In [None]:
import numpy as np
import pandas as pd
import os

import time
import gc

%matplotlib inline
import matplotlib.pyplot as plt
import plotly
import plotly.express as px

from IPython import display
import sklearn
import gc
import time

gc.collect()

print('Library imported.')


In [None]:
# 定義整個資料預處理

def preprocess_trade(trade_data):

    trade_data['mean_price'] = trade_data.groupby(['stock_id', 'time_id'])\
         ['price'].transform('mean')
    
    trade_data['max_price'] = trade_data.groupby(['stock_id', 'time_id'])\
         ['price'].transform('max')
    # total number of traders in same time_id for each stock_id
    trade_data['total_trader'] = trade_data.groupby(['stock_id', 'time_id'])\
         ['order_count'].transform('sum')
    # total sold: price * size
    trade_data['total_sold'] = trade_data['price']*trade_data['size']
    trade_data['mean_totalsold'] = trade_data.groupby(['stock_id', 'time_id'])\
        ['total_sold'].transform('mean')
    trade_data['max_totalsold'] = trade_data.groupby(['stock_id', 'time_id'])\
        ['total_sold'].transform('max')
    
    trade_data.drop('total_sold', axis = 1, inplace = True)
    
    return trade_data
    
def log_return(list_stock_prices):
    # Give series of stock price, 計算每時段與下一筆資料間的log return
    return np.log(list_stock_prices).diff() 

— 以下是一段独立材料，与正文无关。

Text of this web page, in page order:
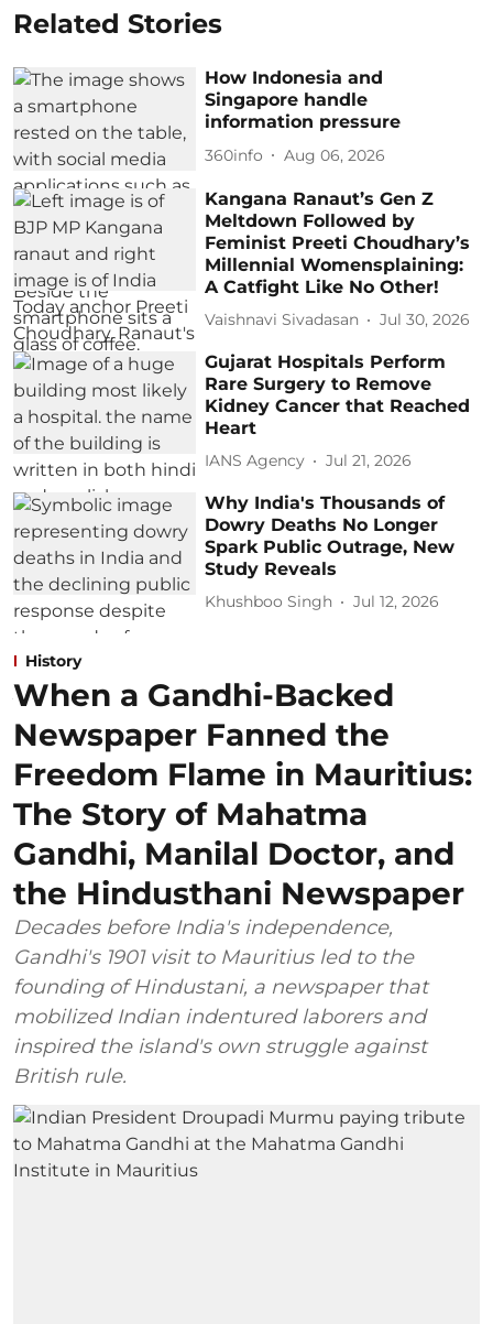
Related Stories
How Indonesia and
Singapore handle
information pressure
360info Aug 06, 2026
Kangana Ranaut’s Gen Z
Meltdown Followed by
Feminist Preeti Choudhary’s
Millennial Womensplaining:
A Catfight Like No Other!
Vaishnavi Sivadasan Jul 30, 2026
Gujarat Hospitals Perform
Rare Surgery to Remove
Kidney Cancer that Reached
Heart
IANS Agency Jul 21, 2026
Why India's Thousands of
Dowry Deaths No Longer
Spark Public Outrage, New
Study Reveals
Khushboo Singh Jul 12, 2026
History
When a Gandhi-Backed
Newspaper Fanned the
Freedom Flame in Mauritius:
The Story of Mahatma
Gandhi, Manilal Doctor, and
the Hindusthani Newspaper
Decades before India's independence,
Gandhi's 1901 visit to Mauritius led to the
founding of Hindustani, a newspaper that
mobilized Indian indentured laborers and
inspired the island's own struggle against
British rule.
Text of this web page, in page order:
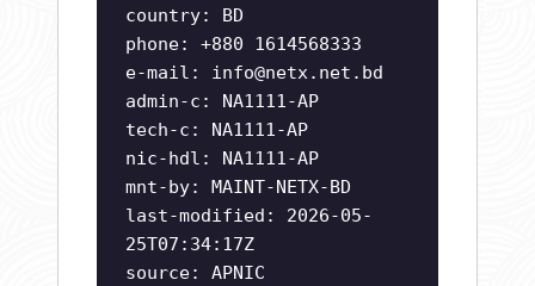
country: BD
phone: +880 1614568333
e-mail: info@netx.net.bd
admin-c: NA1111-AP
tech-c: NA1111-AP
nic-hdl: NA1111-AP
mnt-by: MAINT-NETX-BD
last-modified: 2026-05-
25T07:34:17Z
source: APNIC
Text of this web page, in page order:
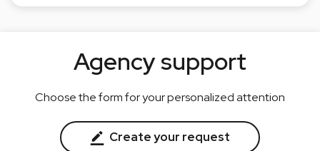
Agency support
Choose the form for your personalized attention
Create your request
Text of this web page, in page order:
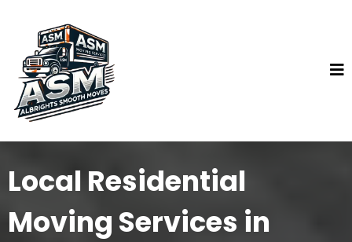
Local Residential
Moving Services in
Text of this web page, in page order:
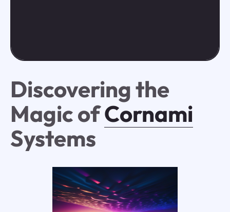
Discovering the
Magic ofCornami
Systems
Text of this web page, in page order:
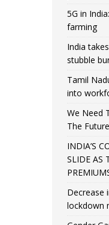
5G in
farming
India
stubble
Tamil
into
We Need
The Future
INDIA’S
SLIDE AS
Decrease
lockdown
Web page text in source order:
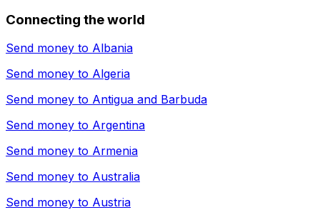
Connecting the world
Send money to Albania
Send money to Algeria
Send money to Antigua and Barbuda
Send money to Argentina
Send money to Armenia
Send money to Australia
Send money to Austria
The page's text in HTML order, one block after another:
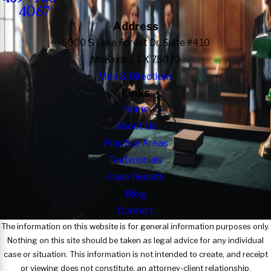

def realized_volatility(series_log_return):
    # Give log return, 計算realized volatility
    return np.sqrt(np.sum(series_log_return**2))


# 計算每個stock_id-time_id單位範圍內的realized volatility
def compute_realized_vol(file_path, realized_vol_colname):
    # file_path: 
    # realized_vol:
    df_book_data = pd.read_parquet(file_path)
    # 用公式計算order book資料的WAP
    df_book_data['wap'] =(df_book_data['bid_price1'] * df_book_data['ask_size1']
                          +df_book_data['ask_price1'] * df_book_data['bid_size1'])/  \
                            (df_book_data['bid_size1'] + 
                             df_book_data['ask_size1'])
    # 用WAP計算log return
    df_book_data['log_return'] = df_book_data.groupby(['time_id'])['wap'].apply(log_return)
    # 去除 log return 的NULL值
    df_book_data = df_book_data[~df_book_data['log_return'].isnull()]
    # 用公式計算realized volatility
    df_realized_vol_per_stock =  pd.DataFrame(df_book_data.groupby(['time_id'])['log_return'].agg(realized_volatility)).reset_index()
    df_realized_vol_per_stock = df_realized_vol_per_stock.rename(columns = {'log_return':realized_vol_colname})
    stock_id = file_path.split('=')[1]
    # 建立新欄位: stock_id-time_id 即每個樣本的index
    df_realized_vol_per_stock['row_id'] = df_realized_vol_per_stock['time_id'].apply(lambda x:f'{stock_id}-{x}')
    return df_realized_vol_per_stock[['row_id',realized_vol_colname]]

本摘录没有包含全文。